EXERCISE MATERIAL ▸
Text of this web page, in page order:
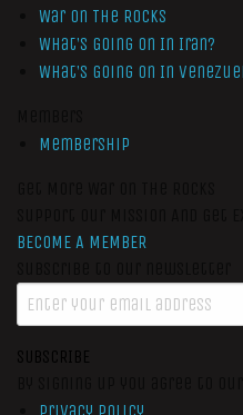
War On The Rocks
What’s Going On In Iran?
What’s Going On In
Membership
BECOME A MEMBER
SUBSCRIBE
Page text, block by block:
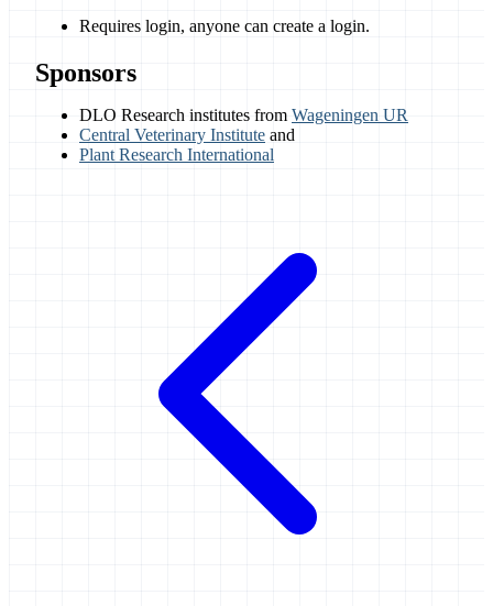
Requires login, anyone can create a login.
Sponsors
DLO Research institutes from Wageningen UR
Central Veterinary Institute and
Plant Research International
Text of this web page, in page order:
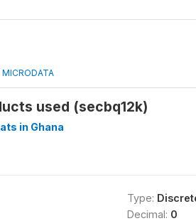
MICRODATA
used (secbq12k)
in Ghana
Type:
Decimal: 0
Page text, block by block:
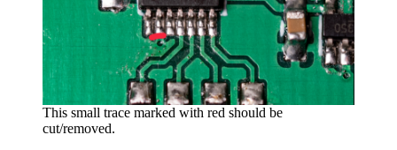
This small trace marked with red should be
cut/removed.
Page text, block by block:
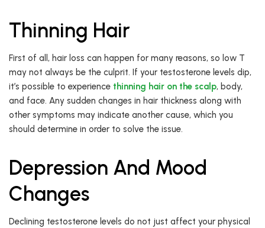
Thinning Hair
First of all, hair loss can happen for many reasons, so low T
may not always be the culprit. If your testosterone levels dip,
it’s possible to experience thinning hair on the scalp, body,
and face. Any sudden changes in hair thickness along with
other symptoms may indicate another cause, which you
should determine in order to solve the issue.
Depression And Mood
Changes
Declining testosterone levels do not just affect your physical
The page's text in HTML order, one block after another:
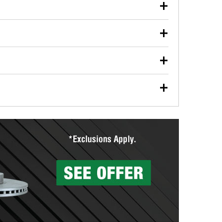
used oil or oil filter after an oil change or
Parts to have them recycled safely.
vehicle type, and you can learn more at your
wiper blades for free with any wiper blade
them when you pick them up in-store.
Auto Parts includes over 80 specialty tools
services to help you make a complete brake
can’t be reused, they canl help you find the
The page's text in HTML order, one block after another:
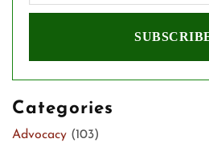
Categories
Advocacy (103)

PROBLEM DETAILS ▸ Write all the lines above out again exactly, minus the images.

SOLVED PROBLEM ▸
Text of this web page, in page order:
War On The Rocks
What’s Going On In Iran?
What’s Going On In
Membership
BECOME A MEMBER
SUBSCRIBE
Page text, block by block:
Requires login, anyone can create a login.
Sponsors
DLO Research institutes from Wageningen UR
Central Veterinary Institute and
Plant Research International
Text of this web page, in page order:
MICRODATA
used (secbq12k)
in Ghana
Type:
Decimal: 0
Page text, block by block:
This small trace marked with red should be
cut/removed.
Page text, block by block:
Thinning Hair
First of all, hair loss can happen for many reasons, so low T
may not always be the culprit. If your testosterone levels dip,
it’s possible to experience thinning hair on the scalp, body,
and face. Any sudden changes in hair thickness along with
other symptoms may indicate another cause, which you
should determine in order to solve the issue.
Depression And Mood
Changes
Declining testosterone levels do not just affect your physical
The page's text in HTML order, one block after another:
used oil or oil filter after an oil change or
Parts to have them recycled safely.
vehicle type, and you can learn more at your
wiper blades for free with any wiper blade
them when you pick them up in-store.
Auto Parts includes over 80 specialty tools
services to help you make a complete brake
can’t be reused, they canl help you find the
The page's text in HTML order, one block after another:
Categories
Advocacy (103)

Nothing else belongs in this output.